Most of the pre-war NC-200 receivers were built within two production runs identified by letter prefixes and starting with the letter C. Run C, probably started in September 1940 and probably produced just under 1000 receivers since the serial numbers go up into the mid-900s. Run D probably started around mid-1941. It also seems to have produced fairly high quantities of NC-200 receivers, probably around 800 to 900 receivers. Run E was probably started sometime in 1942 and ran thru most of WWII. Run E was used for the remainder of the NC-200 family which included the WWII NC-200FG that eliminated the ham band spread feature. This receiver later became the NC-240C. When the AM BC band was replaced with a 200kc to 400kc band, the receiver was designated NC-240CS. Production run F seems to have been shared with the NC-240CS and the post-war NC-240D (early versions only - later NC-240D receivers use a seven digit SN.) Ultimately, around 1800 pre-war NC-200 receivers were probably produced thus making those versions fairly uncommon.
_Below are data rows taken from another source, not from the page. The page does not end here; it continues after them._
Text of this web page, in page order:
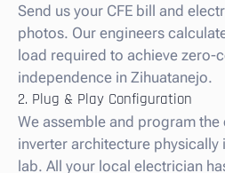
Send us your CFE bill and
photos. Our engineers
load required to achieve zero-
independence in Zihuatanejo.
2. Plug & Play Configuration
We assemble and program the
inverter architecture physically
lab. All your local electrician
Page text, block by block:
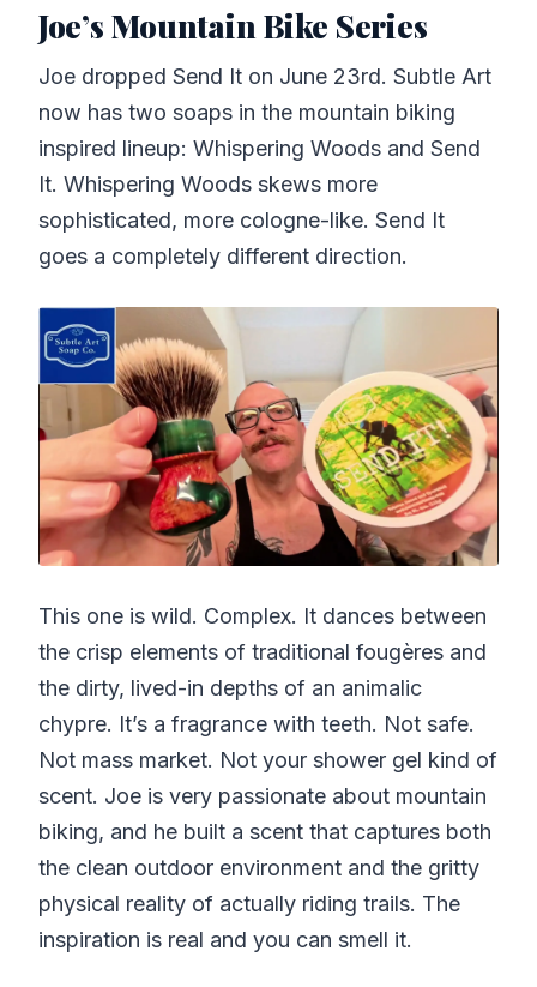
Joe’s Mountain Bike Series
Joe dropped Send It on June 23rd. Subtle Art
now has two soaps in the mountain biking
inspired lineup: Whispering Woods and Send
It. Whispering Woods skews more
sophisticated, more cologne-like. Send It
goes a completely different direction.
This one is wild. Complex. It dances between
the crisp elements of traditional fougères and
the dirty, lived-in depths of an animalic
chypre. It’s a fragrance with teeth. Not safe.
Not mass market. Not your shower gel kind of
scent. Joe is very passionate about mountain
biking, and he built a scent that captures both
the clean outdoor environment and the gritty
physical reality of actually riding trails. The
inspiration is real and you can smell it.
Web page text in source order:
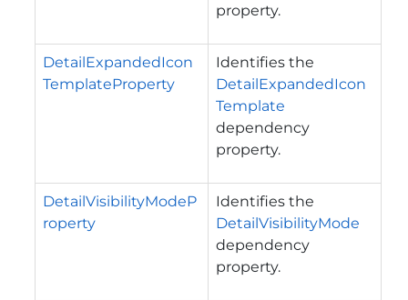
property.
DetailExpandedIcon
TemplateProperty
Identifies the
DetailExpandedIcon
Template
dependency
property.
DetailVisibilityModeP
roperty
Identifies the
DetailVisibilityMode
dependency
property.
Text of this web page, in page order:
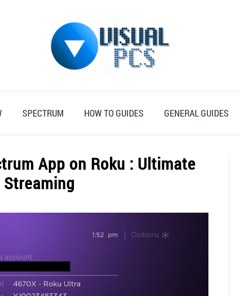
SPECTRUM HOW TO GUIDES GENERAL GUIDES
App on Roku : Ultimate
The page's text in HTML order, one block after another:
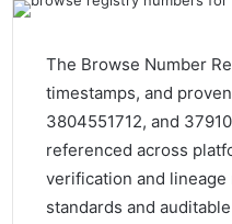
The Browse Number
timestamps, and
3804551712, and
referenced across
verification and
standards and
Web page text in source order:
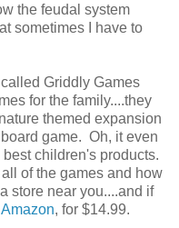
the feudal system
sometimes I have to
Griddly Games
for the family....they
themed expansion
game. Oh, it even
best children's products.
of the games and how
store near you....and if
Amazon, for $14.99.
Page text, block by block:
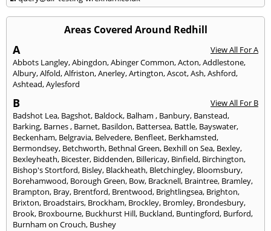
Areas Covered Around Redhill
A
View All For A
Abbots Langley,Abingdon,Abinger Common,Acton,Addlestone,
Albury,Alfold,Alfriston,Anerley,Artington,Ascot,Ash,Ashford,
Ashtead,Aylesford
B
View All For B
Badshot Lea, Bagshot, Baldock, Balham , Banbury, Banstead,
Barking, Barnes, Barnet, Basildon, Battersea, Battle, Bayswater,
Beckenham, Belgravia, Belvedere, Benfleet, Berkhamsted,
Bermondsey, Betchworth, Bethnal Green, Bexhill on Sea, Bexley,
Bexleyheath, Bicester, Biddenden, Billericay, Binfield, Birchington,
Bishop's Stortford, Bisley, Blackheath, Bletchingley, Bloomsbury,
Borehamwood, Borough Green, Bow, Bracknell, Braintree, Bramley,
Brampton, Bray, Brentford, Brentwood, Brightlingsea, Brighton,
Brixton, Broadstairs, Brockham, Brockley, Bromley, Brondesbury,
Brook, Broxbourne, Buckhurst Hill, Buckland, Buntingford, Burford,
Burnham on Crouch, Bushey
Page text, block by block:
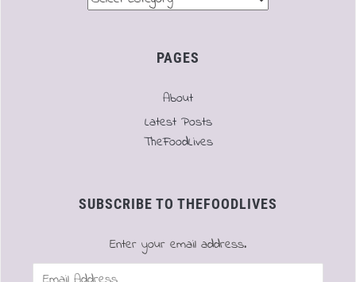
PAGES
About
Latest Posts
TheFoodLives
SUBSCRIBE TO THEFOODLIVES
Enter your email address.
Email
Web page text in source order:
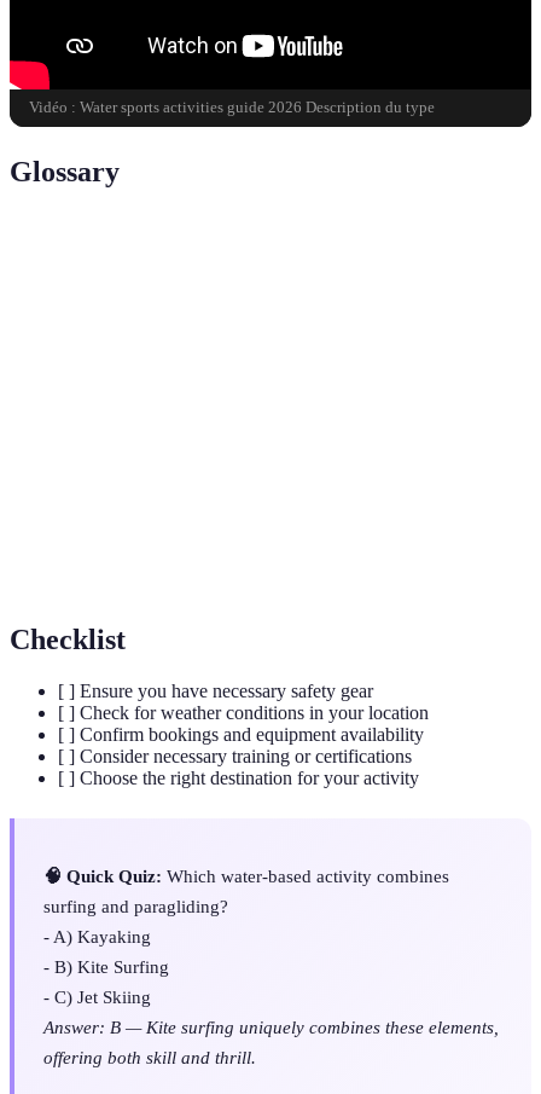
Vidéo : Water sports activities guide 2026 Description du type
Glossary
Checklist
[ ] Ensure you have necessary safety gear
[ ] Check for weather conditions in your location
[ ] Confirm bookings and equipment availability
[ ] Consider necessary training or certifications
[ ] Choose the right destination for your activity
🧠 Quick Quiz: Which water-based activity combines
surfing and paragliding?
- A) Kayaking
- B) Kite Surfing
- C) Jet Skiing
Answer: B — Kite surfing uniquely combines these elements,
offering both skill and thrill.

Silver Anniversary NC-200 - In December 1940, National introduced the Silver Anniversary NC-200. But,...whose anniversary was it? Surprisingly, it wasn't National's. December 1940's QST was a special issue that celebrated QST's "Silver Anniversary" (25 years) with a silver cover on the magazine and with the inside loaded with articles on the origin of ham radio, the ARRL and QST. On the back-inside cover, National had a full-page ad that introduced the Silver Anniversary NC-200. The ad states that this special version of the NC-200 was "Dedicated to amateurs on the twenty-fifth anniversary of their own QST. A toast to QST, the ARRL and the Amateur!" This version of the NC-200 had a special NC-diamond insignia installed that had "SILVER ANNIVERSARY" embossed around the perimeter. The special NC-diamond was also installed on the matching loudspeaker housing. Additionally, the receivers were equipped with special brown bakelite knobs and a brown bakelite S-meter housing. Also, the special NC-diamond, the tuning knob's skirt and all of the control nomenclature plates were finished in "gold tone." National wasn't consistent in the Silver Anniversary trim however and some receivers will be found with off-white or cream color dials, black knobs or a very light gold tone finish. Only the "Silver Anniversary" insignia remained consistently installed throughout production. Silver Anniversary NC-200 receivers were built during the early-production of run "C" and into mid-production of run "D." Though it would seem like both Standard Finish and Silver Anniversary models would have been available during this time period, it's very possible (and reported serial numbers seem to confirm) that only Silver Anniversary models were produced for a considerable time period. Shown above is a Silver Anniversary NC-200 model with the serial number C-536 and probably dates from early-1941.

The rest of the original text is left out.